In some ways it has features that mark it out from other products – the note keeper and document lockers would be some examples of this but also the MaiaVisits feature which could useful serve to take much administrative work out of the counsellor’s hands in terms of liaising and communicating with universities to arrange visits, as well as keeping data on attendance by students of those visits.

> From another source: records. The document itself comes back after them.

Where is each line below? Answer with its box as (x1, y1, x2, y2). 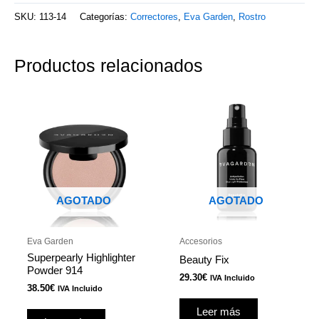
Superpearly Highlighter (26, 251, 135, 263)
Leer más (196, 305, 241, 318)
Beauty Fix (179, 253, 229, 266)
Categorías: (80, 11, 130, 22)
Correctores (130, 11, 178, 22)
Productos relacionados (14, 55, 203, 75)
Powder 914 (26, 264, 83, 276)
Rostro (239, 11, 266, 22)
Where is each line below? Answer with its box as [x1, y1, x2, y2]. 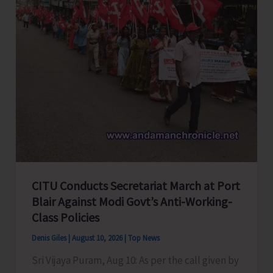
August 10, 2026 [71, 232, 124, 243]
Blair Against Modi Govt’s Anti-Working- [31, 193, 232, 209]
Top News [127, 232, 160, 243]
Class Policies [31, 209, 99, 225]
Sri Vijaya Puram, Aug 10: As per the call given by [31, 253, 239, 267]
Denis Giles [31, 232, 68, 243]
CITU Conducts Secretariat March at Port [31, 177, 240, 193]
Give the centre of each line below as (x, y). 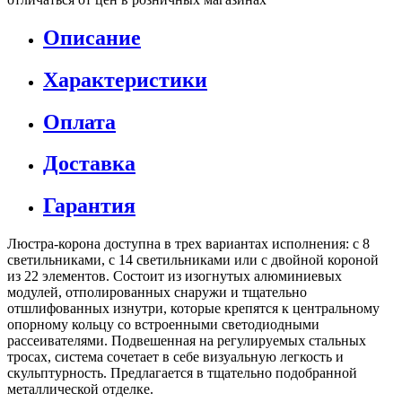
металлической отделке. (80, 389)
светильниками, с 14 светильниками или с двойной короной (193, 260)
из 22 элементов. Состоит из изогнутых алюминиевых (175, 276)
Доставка (89, 164)
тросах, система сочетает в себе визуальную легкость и (175, 357)
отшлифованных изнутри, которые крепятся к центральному (193, 309)
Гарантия (89, 206)
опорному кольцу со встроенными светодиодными (163, 325)
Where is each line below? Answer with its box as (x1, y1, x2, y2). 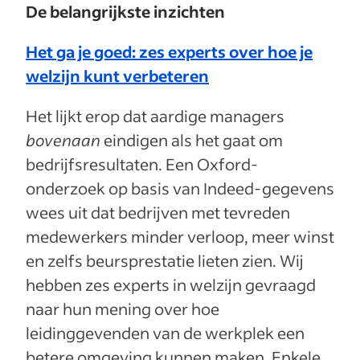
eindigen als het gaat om (100, 129, 283, 150)
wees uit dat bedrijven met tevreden (26, 201, 290, 223)
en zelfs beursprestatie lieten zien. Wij (26, 249, 304, 271)
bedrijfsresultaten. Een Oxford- (26, 153, 258, 174)
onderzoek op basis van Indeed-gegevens (26, 177, 334, 198)
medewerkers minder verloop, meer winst (26, 225, 334, 247)
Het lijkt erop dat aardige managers (26, 104, 284, 126)
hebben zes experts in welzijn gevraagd (26, 273, 316, 295)
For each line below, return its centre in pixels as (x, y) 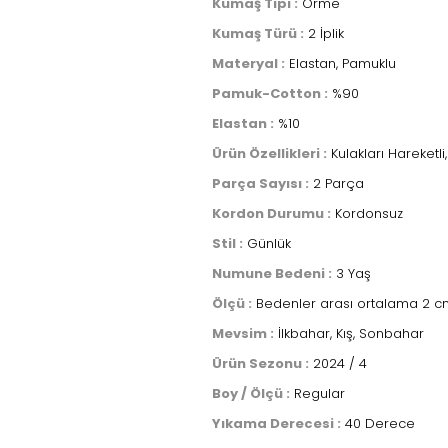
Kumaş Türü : (258, 33)
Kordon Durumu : (271, 213)
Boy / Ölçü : (251, 393)
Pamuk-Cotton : (270, 93)
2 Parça (336, 183)
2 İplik (324, 33)
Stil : (227, 243)
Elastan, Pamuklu (340, 63)
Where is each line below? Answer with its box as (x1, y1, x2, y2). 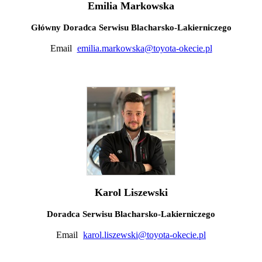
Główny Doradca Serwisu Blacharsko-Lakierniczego (30, 22, 232, 32)
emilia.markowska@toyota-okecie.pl (77, 43, 212, 53)
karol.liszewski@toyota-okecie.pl (83, 229, 206, 240)
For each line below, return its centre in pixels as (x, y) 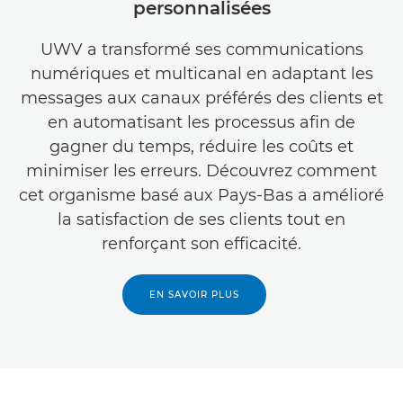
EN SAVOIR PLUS (194, 294)
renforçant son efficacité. (201, 243)
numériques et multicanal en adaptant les (201, 73)
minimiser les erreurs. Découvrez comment (201, 170)
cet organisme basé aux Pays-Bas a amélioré (201, 195)
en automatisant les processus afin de (201, 122)
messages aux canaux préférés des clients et (201, 98)
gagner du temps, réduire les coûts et (201, 146)
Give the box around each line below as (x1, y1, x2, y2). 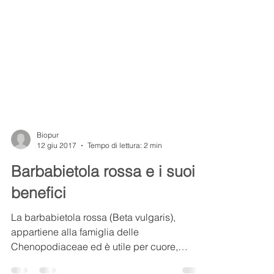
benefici (11, 251, 66, 269)
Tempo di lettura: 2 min (87, 208, 162, 217)
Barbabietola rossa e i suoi (11, 229, 195, 248)
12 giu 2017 (37, 208, 76, 217)
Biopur (37, 198, 59, 207)
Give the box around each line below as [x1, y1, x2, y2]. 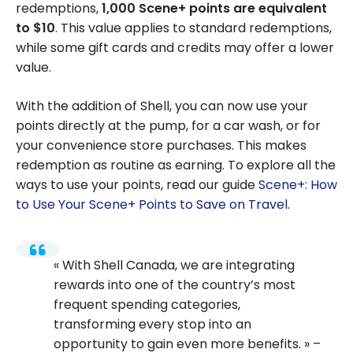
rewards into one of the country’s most [54, 275, 295, 294]
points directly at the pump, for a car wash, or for [16, 117, 321, 136]
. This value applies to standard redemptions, [55, 19, 332, 38]
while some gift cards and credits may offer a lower [16, 39, 334, 58]
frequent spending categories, [54, 295, 240, 314]
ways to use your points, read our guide [16, 176, 258, 195]
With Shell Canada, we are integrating [62, 255, 295, 274]
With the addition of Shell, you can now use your [16, 97, 308, 116]
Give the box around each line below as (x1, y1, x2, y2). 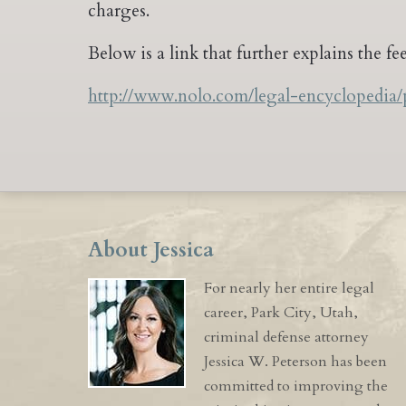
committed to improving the (204, 376, 388, 396)
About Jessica (88, 236, 214, 264)
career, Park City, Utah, (204, 303, 358, 323)
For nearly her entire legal (204, 278, 374, 298)
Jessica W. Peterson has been (204, 352, 387, 372)
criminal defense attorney (204, 327, 369, 347)
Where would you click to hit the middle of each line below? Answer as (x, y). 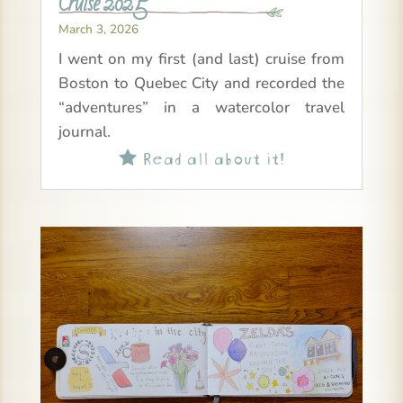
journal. (84, 131)
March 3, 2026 (98, 29)
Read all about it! (210, 156)
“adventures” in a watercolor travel (201, 107)
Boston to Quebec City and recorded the (201, 83)
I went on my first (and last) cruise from (201, 58)
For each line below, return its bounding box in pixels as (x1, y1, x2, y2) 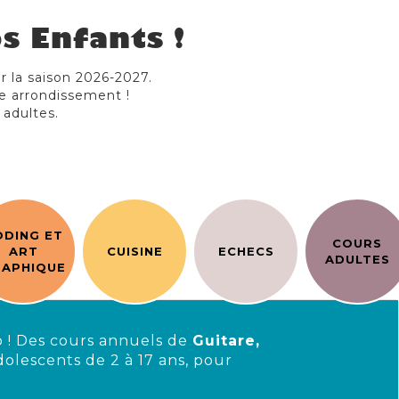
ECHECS (217, 244, 274, 259)
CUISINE (106, 244, 163, 259)
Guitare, (191, 332, 260, 350)
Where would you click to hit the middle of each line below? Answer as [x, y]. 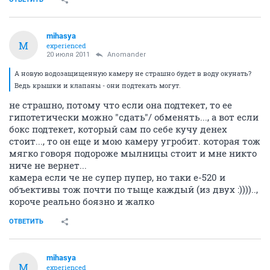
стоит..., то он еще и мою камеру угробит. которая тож [135, 141]
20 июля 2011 [68, 55]
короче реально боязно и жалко [82, 202]
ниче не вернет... [48, 165]
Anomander [127, 55]
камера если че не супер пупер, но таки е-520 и [117, 177]
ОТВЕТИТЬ [26, 222]
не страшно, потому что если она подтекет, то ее [121, 105]
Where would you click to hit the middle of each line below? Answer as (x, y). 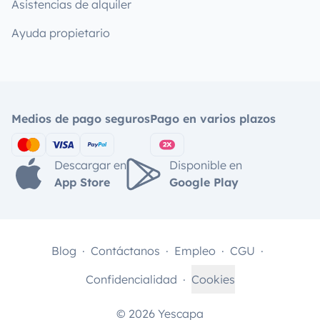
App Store (82, 182)
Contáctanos (125, 250)
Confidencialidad (131, 279)
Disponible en (206, 165)
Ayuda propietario (61, 33)
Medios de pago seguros (81, 119)
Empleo (195, 250)
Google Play (204, 182)

That said, it is clear that this product has been developed for the American market and for schools that service American universities. While the platform has added international universities to its database there are currently no features that allow a more UK (for example) model of application administration. For example, there is no space for the student to write their personal statements or even see scaffolded examples of what makes a good or a bad personal statement. There is also no way to build a UCAS reference – in my context, I rely on teachers to supply comments so that we can write a reference that covers all of the student’s academic strengths. This cannot be done through the platform.

That being said, I think MaiaLearning is going to be a platform to watch over the coming years, particularly if serving non-US focussed international schools becomes a priority for them. As it was put to me via email:

As technologists, we can make the software do just about anything. We need counselors to tell us what those things should be. We love our customers, listen to them, and heed their advice. Since we’re committed to Europe and Asia, we will add capabilities as needed to meet the special needs of those users.